Material supplied:
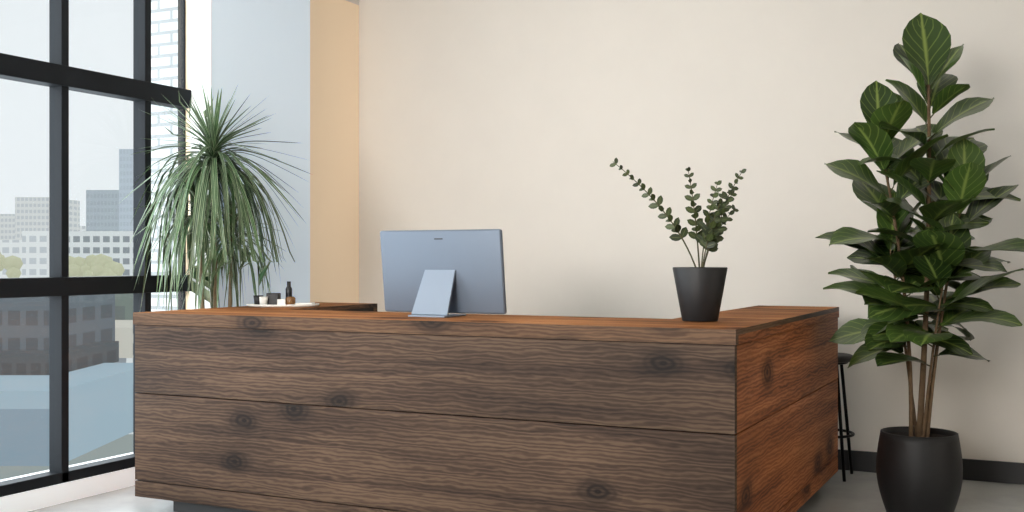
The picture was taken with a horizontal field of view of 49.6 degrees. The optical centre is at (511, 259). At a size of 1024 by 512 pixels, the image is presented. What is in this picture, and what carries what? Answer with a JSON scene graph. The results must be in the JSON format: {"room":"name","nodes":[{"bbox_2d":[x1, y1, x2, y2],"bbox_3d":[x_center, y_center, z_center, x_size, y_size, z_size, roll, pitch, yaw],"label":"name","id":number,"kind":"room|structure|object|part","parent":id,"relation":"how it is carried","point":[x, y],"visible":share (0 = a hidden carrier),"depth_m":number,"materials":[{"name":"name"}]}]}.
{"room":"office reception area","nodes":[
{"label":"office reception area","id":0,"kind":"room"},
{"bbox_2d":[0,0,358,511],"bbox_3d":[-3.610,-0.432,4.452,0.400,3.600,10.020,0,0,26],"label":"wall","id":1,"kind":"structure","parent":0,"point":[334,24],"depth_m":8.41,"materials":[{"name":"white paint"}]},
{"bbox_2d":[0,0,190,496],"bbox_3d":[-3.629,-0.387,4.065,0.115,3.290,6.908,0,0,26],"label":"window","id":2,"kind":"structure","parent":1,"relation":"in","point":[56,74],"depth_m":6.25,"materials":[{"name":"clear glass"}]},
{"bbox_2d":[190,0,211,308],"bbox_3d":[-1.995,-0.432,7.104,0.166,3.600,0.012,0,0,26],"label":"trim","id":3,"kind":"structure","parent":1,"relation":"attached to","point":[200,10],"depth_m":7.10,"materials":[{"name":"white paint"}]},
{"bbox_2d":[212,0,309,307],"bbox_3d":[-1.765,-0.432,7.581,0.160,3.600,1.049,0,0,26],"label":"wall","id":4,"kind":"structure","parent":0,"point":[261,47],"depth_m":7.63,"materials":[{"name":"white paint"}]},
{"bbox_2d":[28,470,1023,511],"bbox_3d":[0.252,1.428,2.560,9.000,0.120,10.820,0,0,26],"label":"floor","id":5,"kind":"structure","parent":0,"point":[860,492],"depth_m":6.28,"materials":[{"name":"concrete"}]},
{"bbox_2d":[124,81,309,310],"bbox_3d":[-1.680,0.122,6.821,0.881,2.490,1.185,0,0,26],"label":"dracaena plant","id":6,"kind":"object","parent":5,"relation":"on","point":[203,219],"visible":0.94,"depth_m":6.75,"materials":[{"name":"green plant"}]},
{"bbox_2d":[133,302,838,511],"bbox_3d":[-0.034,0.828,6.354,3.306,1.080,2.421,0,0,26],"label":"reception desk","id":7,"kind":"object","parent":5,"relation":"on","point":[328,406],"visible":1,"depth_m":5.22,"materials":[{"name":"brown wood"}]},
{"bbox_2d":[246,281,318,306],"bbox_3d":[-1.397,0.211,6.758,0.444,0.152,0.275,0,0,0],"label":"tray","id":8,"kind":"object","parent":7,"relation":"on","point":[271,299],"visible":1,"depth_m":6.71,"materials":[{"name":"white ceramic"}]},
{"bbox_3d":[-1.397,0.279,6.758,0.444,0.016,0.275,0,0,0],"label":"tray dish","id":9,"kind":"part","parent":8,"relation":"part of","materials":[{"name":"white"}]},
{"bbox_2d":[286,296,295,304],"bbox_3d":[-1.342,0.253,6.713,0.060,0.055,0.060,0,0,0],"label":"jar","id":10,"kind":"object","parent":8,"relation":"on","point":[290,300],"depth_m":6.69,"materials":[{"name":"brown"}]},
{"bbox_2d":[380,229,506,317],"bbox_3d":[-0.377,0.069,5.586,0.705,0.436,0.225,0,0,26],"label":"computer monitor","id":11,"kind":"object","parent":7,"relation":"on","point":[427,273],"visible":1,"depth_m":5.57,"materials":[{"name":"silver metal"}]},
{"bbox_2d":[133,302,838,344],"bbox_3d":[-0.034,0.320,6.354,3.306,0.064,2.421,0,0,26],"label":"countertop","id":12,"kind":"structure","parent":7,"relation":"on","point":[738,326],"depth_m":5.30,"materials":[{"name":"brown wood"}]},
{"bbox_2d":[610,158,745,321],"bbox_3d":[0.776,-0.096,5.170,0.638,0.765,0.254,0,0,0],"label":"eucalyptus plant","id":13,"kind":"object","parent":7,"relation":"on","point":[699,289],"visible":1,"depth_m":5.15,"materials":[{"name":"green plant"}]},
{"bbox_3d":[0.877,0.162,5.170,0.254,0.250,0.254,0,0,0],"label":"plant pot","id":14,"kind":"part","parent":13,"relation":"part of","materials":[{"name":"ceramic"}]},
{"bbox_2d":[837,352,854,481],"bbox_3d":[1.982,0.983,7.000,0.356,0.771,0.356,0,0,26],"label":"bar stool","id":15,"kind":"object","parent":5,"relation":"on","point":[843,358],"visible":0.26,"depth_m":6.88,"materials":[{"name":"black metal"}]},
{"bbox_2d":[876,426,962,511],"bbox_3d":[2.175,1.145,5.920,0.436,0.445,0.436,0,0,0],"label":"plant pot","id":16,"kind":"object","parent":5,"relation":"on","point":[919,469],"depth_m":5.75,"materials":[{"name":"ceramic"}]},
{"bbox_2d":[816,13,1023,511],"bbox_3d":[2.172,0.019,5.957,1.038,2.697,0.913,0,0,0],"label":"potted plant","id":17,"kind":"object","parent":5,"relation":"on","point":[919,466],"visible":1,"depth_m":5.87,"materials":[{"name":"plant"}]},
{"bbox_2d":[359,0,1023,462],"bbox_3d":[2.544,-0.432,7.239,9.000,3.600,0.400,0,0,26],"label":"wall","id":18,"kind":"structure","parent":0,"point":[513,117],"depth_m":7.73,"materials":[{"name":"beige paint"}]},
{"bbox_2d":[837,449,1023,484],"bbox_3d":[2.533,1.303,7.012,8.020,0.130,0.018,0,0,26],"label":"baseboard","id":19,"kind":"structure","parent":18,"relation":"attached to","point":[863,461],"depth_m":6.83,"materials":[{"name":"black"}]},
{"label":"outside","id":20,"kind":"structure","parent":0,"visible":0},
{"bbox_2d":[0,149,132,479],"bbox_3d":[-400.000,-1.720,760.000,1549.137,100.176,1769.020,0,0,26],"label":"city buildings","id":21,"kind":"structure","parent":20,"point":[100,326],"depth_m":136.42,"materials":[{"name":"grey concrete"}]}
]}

--

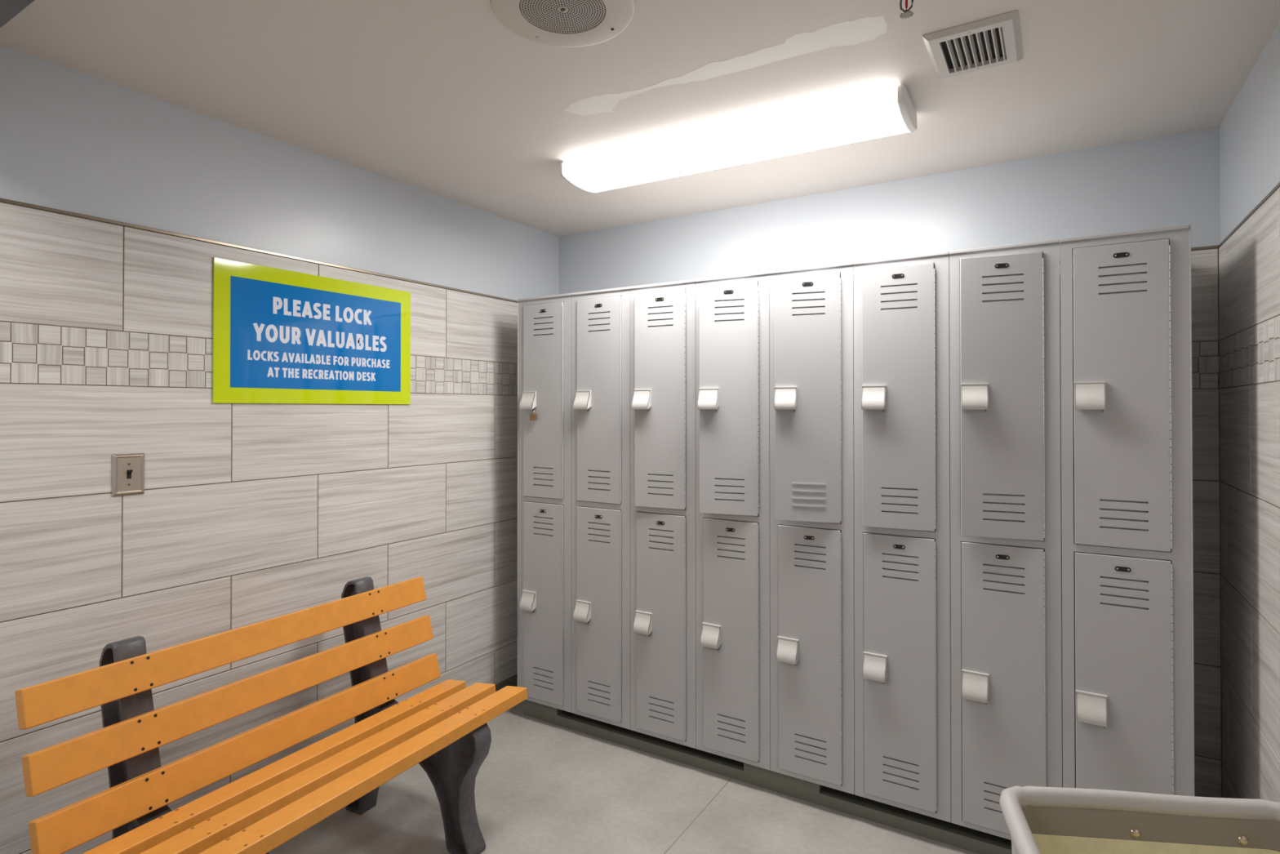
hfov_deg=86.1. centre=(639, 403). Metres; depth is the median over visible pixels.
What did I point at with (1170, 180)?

Activity: Copy out the lines above exactly, beginning at the one that contains "hfov_deg=86.1. centre=(639, 403)." and ending at the one that contains "What did I point at with (1170, 180)?".

Reply:
hfov_deg=86.1. centre=(639, 403). Metres; depth is the median over visible pixels.
What did I point at with (1170, 180)?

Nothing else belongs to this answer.